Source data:
-*-

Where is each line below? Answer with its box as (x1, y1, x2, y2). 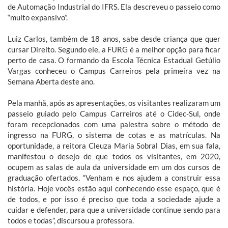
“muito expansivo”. (8, 12, 68, 22)
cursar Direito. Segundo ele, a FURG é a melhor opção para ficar (8, 44, 220, 54)
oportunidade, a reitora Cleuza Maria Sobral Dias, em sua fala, (8, 140, 220, 150)
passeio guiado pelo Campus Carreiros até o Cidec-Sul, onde (8, 108, 220, 118)
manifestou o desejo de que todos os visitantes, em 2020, (8, 151, 220, 161)
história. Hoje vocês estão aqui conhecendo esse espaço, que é (8, 183, 220, 193)
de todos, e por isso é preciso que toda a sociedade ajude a (8, 194, 220, 204)
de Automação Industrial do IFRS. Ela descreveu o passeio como (8, 2, 220, 11)
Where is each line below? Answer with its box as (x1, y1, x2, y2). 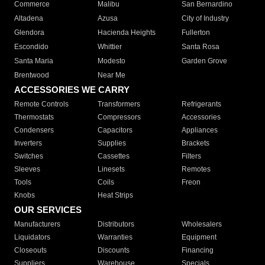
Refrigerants (181, 100, 221, 109)
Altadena (14, 14, 43, 23)
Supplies (98, 139, 127, 148)
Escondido (14, 43, 49, 51)
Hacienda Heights (98, 28, 156, 37)
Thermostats (14, 113, 54, 122)
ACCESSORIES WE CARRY (14, 85, 130, 95)
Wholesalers (181, 220, 222, 229)
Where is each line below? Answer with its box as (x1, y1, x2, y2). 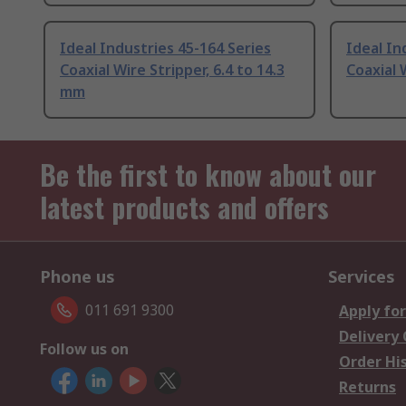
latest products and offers (40, 187, 329, 228)
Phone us (40, 266, 115, 288)
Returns (339, 377, 396, 398)
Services (328, 266, 395, 288)
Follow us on (40, 339, 129, 360)
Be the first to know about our (40, 154, 376, 196)
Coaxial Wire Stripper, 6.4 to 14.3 (60, 60, 285, 81)
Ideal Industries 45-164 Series (60, 38, 271, 59)
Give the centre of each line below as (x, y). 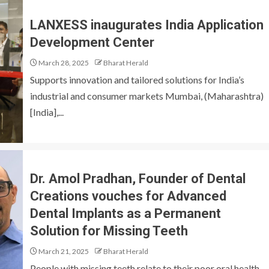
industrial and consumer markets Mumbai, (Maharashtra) (147, 95)
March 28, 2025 (63, 62)
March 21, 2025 (63, 251)
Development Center (92, 42)
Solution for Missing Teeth (109, 231)
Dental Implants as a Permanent (125, 213)
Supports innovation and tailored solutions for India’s (137, 79)
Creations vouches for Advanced (128, 196)
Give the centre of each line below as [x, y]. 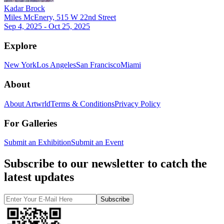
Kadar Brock [24, 8]
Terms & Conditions [82, 103]
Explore [20, 45]
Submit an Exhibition [37, 142]
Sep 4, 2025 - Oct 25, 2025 [47, 26]
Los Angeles [56, 65]
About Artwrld [27, 103]
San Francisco [98, 65]
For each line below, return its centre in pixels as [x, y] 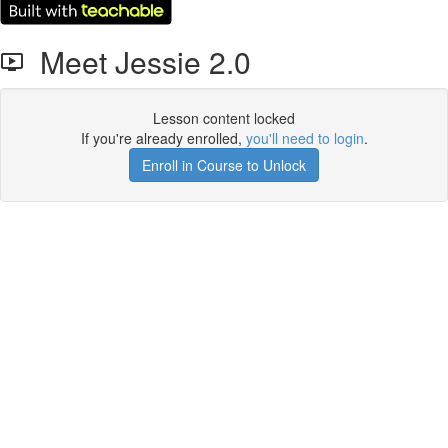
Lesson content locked [224, 118]
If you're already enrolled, [163, 138]
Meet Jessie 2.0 [137, 61]
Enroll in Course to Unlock [224, 165]
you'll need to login [304, 138]
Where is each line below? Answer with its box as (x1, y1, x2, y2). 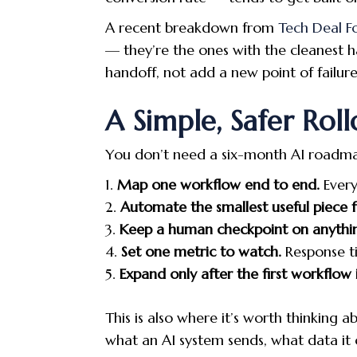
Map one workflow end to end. (117, 175, 320, 194)
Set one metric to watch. (121, 241, 281, 261)
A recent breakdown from (105, 18, 274, 37)
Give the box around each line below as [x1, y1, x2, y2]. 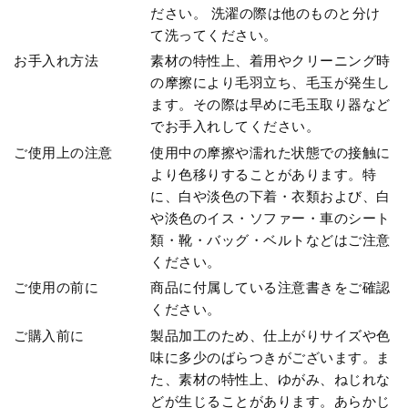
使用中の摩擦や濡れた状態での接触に [150, 143, 391, 161]
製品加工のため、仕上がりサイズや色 [150, 326, 391, 344]
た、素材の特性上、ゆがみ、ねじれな [150, 370, 391, 388]
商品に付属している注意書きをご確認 [150, 279, 391, 297]
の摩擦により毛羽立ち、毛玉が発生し [150, 74, 391, 92]
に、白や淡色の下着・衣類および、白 [150, 187, 391, 205]
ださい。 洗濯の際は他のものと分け [150, 4, 381, 22]
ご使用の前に [14, 279, 98, 297]
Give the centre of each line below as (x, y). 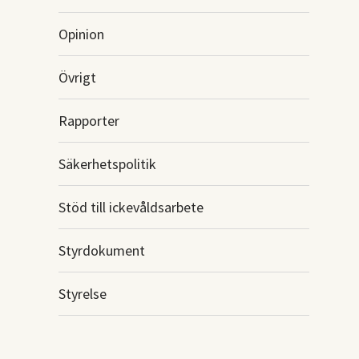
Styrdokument (101, 250)
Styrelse (82, 294)
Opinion (81, 34)
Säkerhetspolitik (107, 164)
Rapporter (89, 121)
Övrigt (77, 77)
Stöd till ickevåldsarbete (131, 207)
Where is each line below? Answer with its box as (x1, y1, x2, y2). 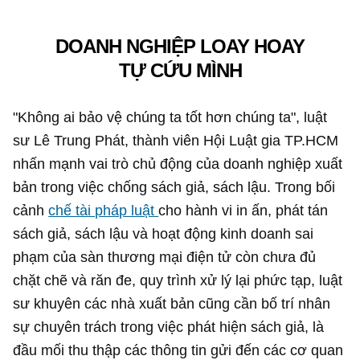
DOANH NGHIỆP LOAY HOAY (55, 35, 305, 57)
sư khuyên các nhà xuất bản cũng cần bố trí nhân (13, 295, 331, 313)
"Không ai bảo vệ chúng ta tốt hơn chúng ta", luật (13, 108, 328, 126)
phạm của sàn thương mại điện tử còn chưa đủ (13, 248, 317, 266)
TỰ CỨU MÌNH (118, 59, 242, 81)
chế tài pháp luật (48, 202, 159, 219)
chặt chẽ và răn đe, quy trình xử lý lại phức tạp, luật (13, 272, 343, 289)
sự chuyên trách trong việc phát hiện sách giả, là (13, 318, 325, 336)
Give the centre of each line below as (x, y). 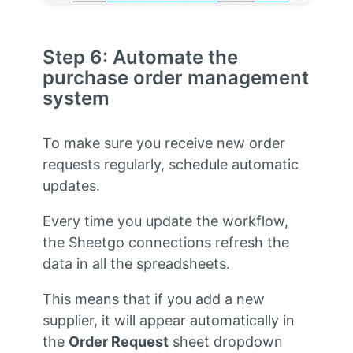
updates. (71, 186)
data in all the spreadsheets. (136, 264)
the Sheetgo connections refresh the (165, 243)
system (76, 98)
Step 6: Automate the (140, 58)
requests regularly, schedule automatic (170, 165)
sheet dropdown (225, 342)
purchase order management (175, 78)
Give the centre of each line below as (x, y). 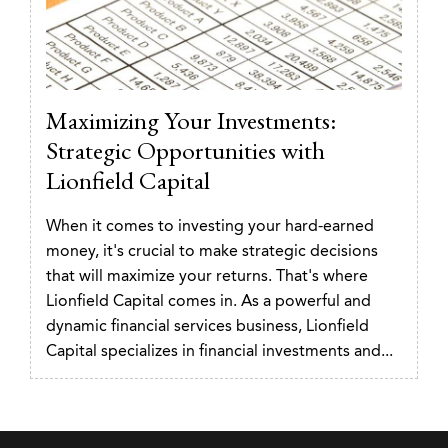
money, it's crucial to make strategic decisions (212, 250)
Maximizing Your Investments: (191, 120)
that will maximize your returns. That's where (207, 275)
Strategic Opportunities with (185, 150)
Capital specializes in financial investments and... (219, 350)
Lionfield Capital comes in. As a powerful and (208, 300)
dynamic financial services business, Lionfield (207, 325)
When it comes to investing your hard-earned (210, 225)
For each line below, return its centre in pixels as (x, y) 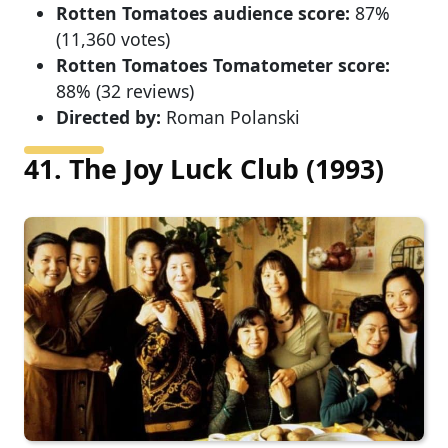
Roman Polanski (230, 116)
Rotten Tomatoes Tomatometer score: (223, 64)
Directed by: (108, 116)
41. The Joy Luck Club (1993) (204, 168)
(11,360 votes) (113, 38)
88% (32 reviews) (125, 90)
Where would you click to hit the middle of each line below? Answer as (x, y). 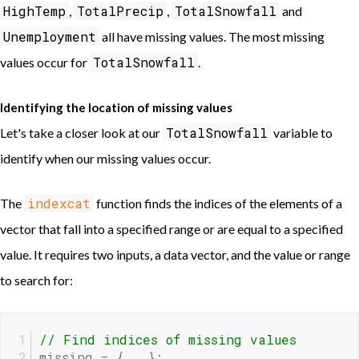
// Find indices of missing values (168, 340)
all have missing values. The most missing (212, 37)
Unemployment (50, 37)
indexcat (59, 204)
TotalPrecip (120, 11)
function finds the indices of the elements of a (218, 204)
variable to (302, 133)
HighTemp (34, 11)
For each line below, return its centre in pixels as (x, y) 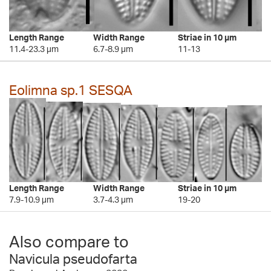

-*-

What to produce: Find the line containing "41. The Joy Luck Club (1993) (204, 168)", then extract it and every line after it to the end of the data above, exactly and nothing else, without pictures.

Result of this exercise:
41. The Joy Luck Club (1993) (204, 168)
(11,360 votes) (113, 38)
88% (32 reviews) (125, 90)
Where would you click to hit the middle of each line below? Answer as (x, y). 
// Find indices of missing values (168, 340)
all have missing values. The most missing (212, 37)
Unemployment (50, 37)
indexcat (59, 204)
TotalPrecip (120, 11)
function finds the indices of the elements of a (218, 204)
variable to (302, 133)
HighTemp (34, 11)
For each line below, return its centre in pixels as (x, y) 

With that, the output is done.